§ TASK TO CARRY OUT
Search the data for the string "technological" and copy each line in which it appears.

§ INFORMATION PROVIDED

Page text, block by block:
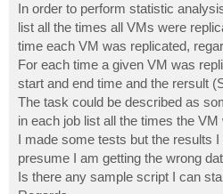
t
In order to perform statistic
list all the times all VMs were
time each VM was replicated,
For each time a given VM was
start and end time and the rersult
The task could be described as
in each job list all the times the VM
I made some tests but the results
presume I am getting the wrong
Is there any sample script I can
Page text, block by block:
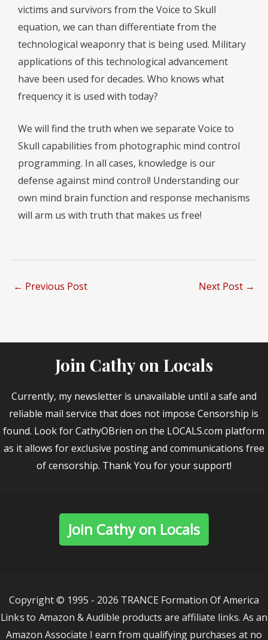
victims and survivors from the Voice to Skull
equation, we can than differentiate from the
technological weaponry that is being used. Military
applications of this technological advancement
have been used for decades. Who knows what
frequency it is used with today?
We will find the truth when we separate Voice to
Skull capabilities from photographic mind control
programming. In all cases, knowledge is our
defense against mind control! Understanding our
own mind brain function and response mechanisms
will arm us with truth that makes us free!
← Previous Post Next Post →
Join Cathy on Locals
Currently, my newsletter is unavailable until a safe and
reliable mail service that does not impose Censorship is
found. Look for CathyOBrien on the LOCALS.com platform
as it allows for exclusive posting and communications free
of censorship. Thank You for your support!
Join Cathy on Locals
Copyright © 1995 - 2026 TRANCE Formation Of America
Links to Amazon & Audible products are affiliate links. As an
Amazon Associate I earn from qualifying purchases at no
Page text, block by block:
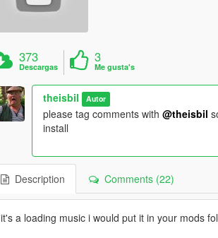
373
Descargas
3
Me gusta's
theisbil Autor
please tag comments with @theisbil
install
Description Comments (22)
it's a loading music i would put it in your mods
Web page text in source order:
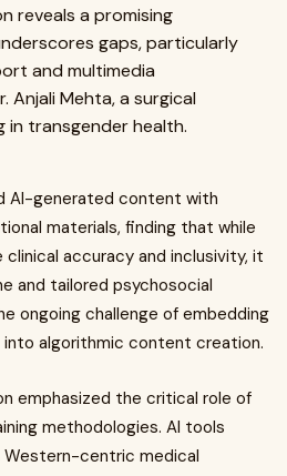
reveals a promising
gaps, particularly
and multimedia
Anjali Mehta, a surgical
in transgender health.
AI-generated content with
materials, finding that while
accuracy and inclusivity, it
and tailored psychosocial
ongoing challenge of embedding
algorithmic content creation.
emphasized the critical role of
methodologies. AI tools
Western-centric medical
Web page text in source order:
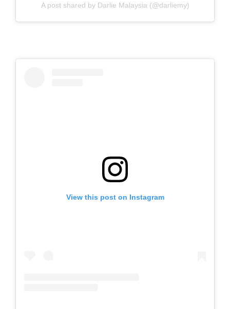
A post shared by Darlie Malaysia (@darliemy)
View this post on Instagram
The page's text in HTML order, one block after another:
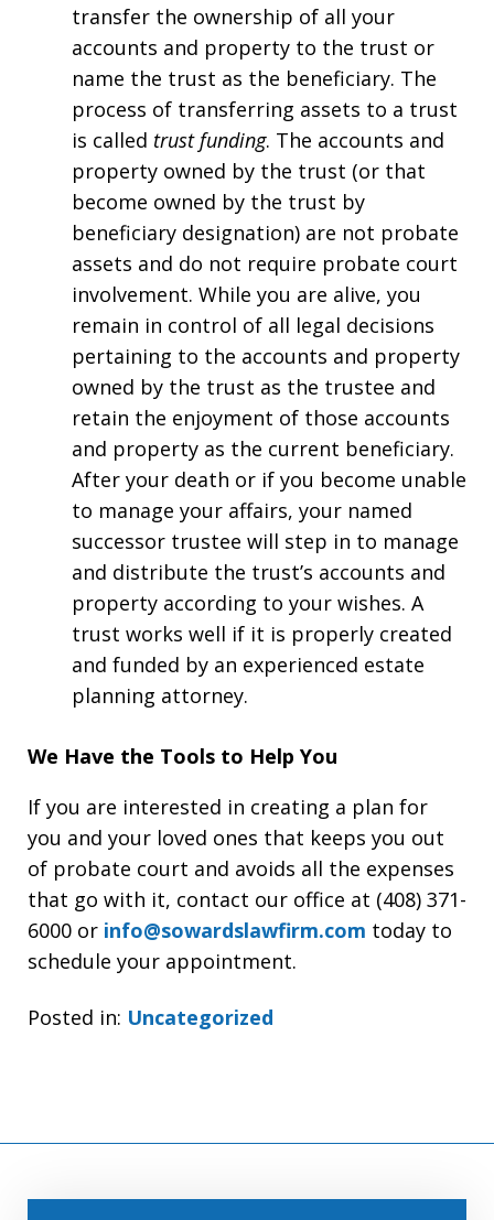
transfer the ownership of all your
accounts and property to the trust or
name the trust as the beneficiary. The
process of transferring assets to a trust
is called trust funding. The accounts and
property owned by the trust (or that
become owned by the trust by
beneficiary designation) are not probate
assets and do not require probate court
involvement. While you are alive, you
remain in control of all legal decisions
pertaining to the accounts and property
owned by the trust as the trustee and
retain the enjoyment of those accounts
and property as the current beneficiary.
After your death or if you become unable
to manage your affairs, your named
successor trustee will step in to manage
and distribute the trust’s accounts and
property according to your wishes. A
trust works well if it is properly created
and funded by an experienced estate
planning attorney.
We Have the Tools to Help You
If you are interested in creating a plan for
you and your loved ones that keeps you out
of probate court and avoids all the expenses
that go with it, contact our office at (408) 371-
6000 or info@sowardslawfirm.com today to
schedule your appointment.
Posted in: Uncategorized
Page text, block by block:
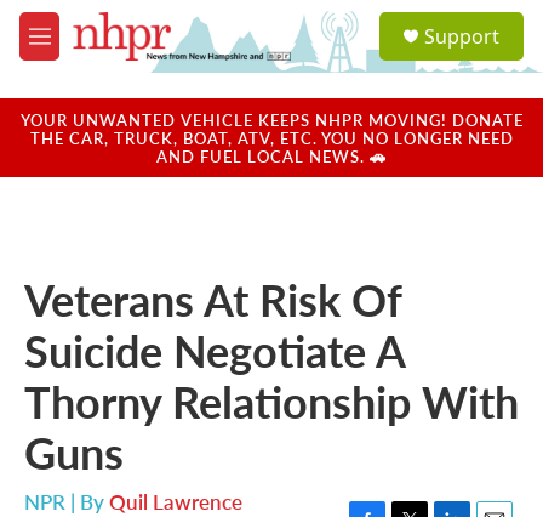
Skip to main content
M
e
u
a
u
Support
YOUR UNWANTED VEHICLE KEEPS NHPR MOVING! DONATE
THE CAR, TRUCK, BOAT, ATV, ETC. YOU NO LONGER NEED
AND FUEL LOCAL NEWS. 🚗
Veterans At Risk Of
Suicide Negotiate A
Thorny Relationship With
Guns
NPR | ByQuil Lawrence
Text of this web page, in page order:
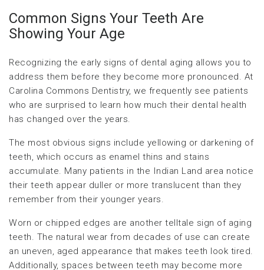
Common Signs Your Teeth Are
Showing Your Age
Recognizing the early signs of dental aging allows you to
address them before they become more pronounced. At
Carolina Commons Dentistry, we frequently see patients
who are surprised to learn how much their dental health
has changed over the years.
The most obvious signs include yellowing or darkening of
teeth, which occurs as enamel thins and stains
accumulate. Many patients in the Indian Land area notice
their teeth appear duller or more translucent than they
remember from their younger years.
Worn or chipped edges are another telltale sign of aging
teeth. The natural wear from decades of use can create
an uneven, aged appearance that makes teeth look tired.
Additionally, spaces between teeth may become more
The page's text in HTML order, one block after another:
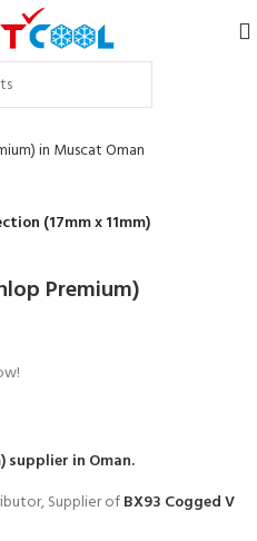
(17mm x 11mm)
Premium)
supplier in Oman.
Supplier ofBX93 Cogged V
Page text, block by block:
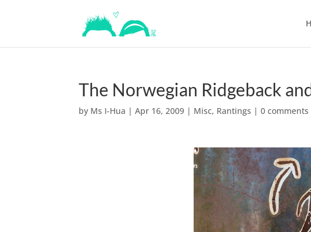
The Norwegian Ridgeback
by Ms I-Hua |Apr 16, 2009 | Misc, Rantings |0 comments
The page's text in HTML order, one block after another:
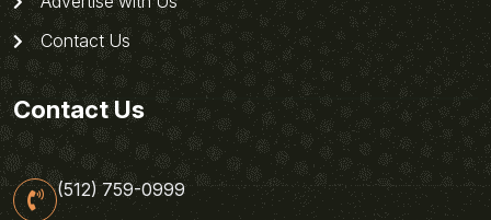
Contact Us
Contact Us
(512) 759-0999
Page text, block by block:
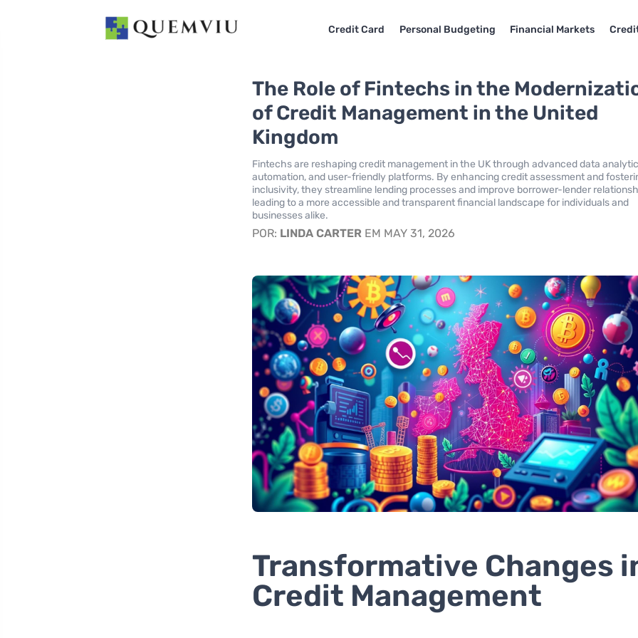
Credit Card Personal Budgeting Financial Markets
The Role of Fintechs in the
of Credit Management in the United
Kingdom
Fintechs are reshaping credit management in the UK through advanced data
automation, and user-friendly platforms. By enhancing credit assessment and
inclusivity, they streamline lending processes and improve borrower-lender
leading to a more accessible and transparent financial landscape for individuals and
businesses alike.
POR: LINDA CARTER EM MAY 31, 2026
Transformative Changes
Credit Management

§ SOLUTION
technological weaponry that is being used. Military
applications of this technological advancement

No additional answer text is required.